- _WHAT THE TASK REQUIRES_:
Every line of the material must be given again verbatim. Skip the images.

- _DATASET ENTRIES_:
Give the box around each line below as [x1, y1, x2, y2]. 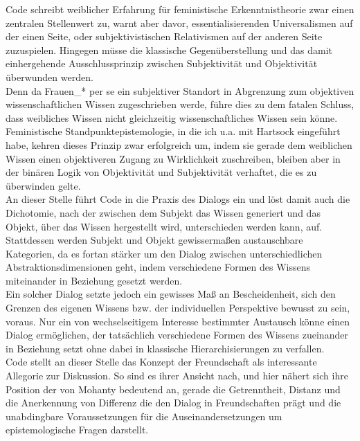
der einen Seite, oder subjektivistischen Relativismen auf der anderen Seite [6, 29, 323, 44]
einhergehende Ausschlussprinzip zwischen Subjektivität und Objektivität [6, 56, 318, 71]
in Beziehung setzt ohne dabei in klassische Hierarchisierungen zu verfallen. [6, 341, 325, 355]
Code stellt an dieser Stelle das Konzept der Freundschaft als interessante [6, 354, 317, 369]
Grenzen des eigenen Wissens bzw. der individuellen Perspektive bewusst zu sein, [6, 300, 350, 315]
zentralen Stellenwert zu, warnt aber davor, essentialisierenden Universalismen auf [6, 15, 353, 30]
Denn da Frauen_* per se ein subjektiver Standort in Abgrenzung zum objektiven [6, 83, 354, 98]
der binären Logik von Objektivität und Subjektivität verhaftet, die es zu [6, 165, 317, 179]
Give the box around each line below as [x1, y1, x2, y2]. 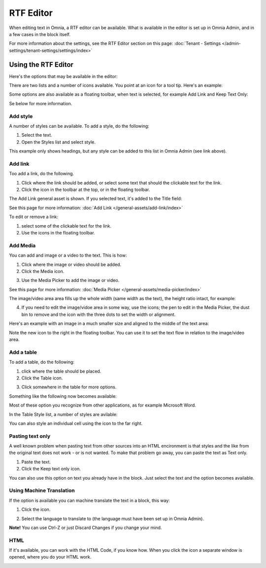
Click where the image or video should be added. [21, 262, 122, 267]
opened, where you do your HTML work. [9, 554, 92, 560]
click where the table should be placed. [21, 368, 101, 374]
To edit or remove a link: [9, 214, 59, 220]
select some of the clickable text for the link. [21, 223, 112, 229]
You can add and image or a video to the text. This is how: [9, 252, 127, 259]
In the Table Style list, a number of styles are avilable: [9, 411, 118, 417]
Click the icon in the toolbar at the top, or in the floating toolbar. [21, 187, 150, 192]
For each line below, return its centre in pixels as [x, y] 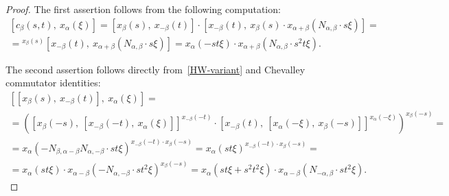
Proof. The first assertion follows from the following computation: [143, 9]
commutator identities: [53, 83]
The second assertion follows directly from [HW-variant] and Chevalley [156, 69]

- _RESULT OF THE EXERCISE_:
Give the box around each line below as [x1, y1, x2, y2]. 
der einen Seite, oder subjektivistischen Relativismen auf der anderen Seite [6, 29, 323, 44]
einhergehende Ausschlussprinzip zwischen Subjektivität und Objektivität [6, 56, 318, 71]
in Beziehung setzt ohne dabei in klassische Hierarchisierungen zu verfallen. [6, 341, 325, 355]
Code stellt an dieser Stelle das Konzept der Freundschaft als interessante [6, 354, 317, 369]
Grenzen des eigenen Wissens bzw. der individuellen Perspektive bewusst zu sein, [6, 300, 350, 315]
zentralen Stellenwert zu, warnt aber davor, essentialisierenden Universalismen auf [6, 15, 353, 30]
Denn da Frauen_* per se ein subjektiver Standort in Abgrenzung zum objektiven [6, 83, 354, 98]
der binären Logik von Objektivität und Subjektivität verhaftet, die es zu [6, 165, 317, 179]
Give the box around each line below as [x1, y1, x2, y2]. 
Click where the image or video should be added. [21, 262, 122, 267]
opened, where you do your HTML work. [9, 554, 92, 560]
click where the table should be placed. [21, 368, 101, 374]
To edit or remove a link: [9, 214, 59, 220]
select some of the clickable text for the link. [21, 223, 112, 229]
You can add and image or a video to the text. This is how: [9, 252, 127, 259]
In the Table Style list, a number of styles are avilable: [9, 411, 118, 417]
Click the icon in the toolbar at the top, or in the floating toolbar. [21, 187, 150, 192]
For each line below, return its centre in pixels as [x, y] 
Proof. The first assertion follows from the following computation: [143, 9]
commutator identities: [53, 83]
The second assertion follows directly from [HW-variant] and Chevalley [156, 69]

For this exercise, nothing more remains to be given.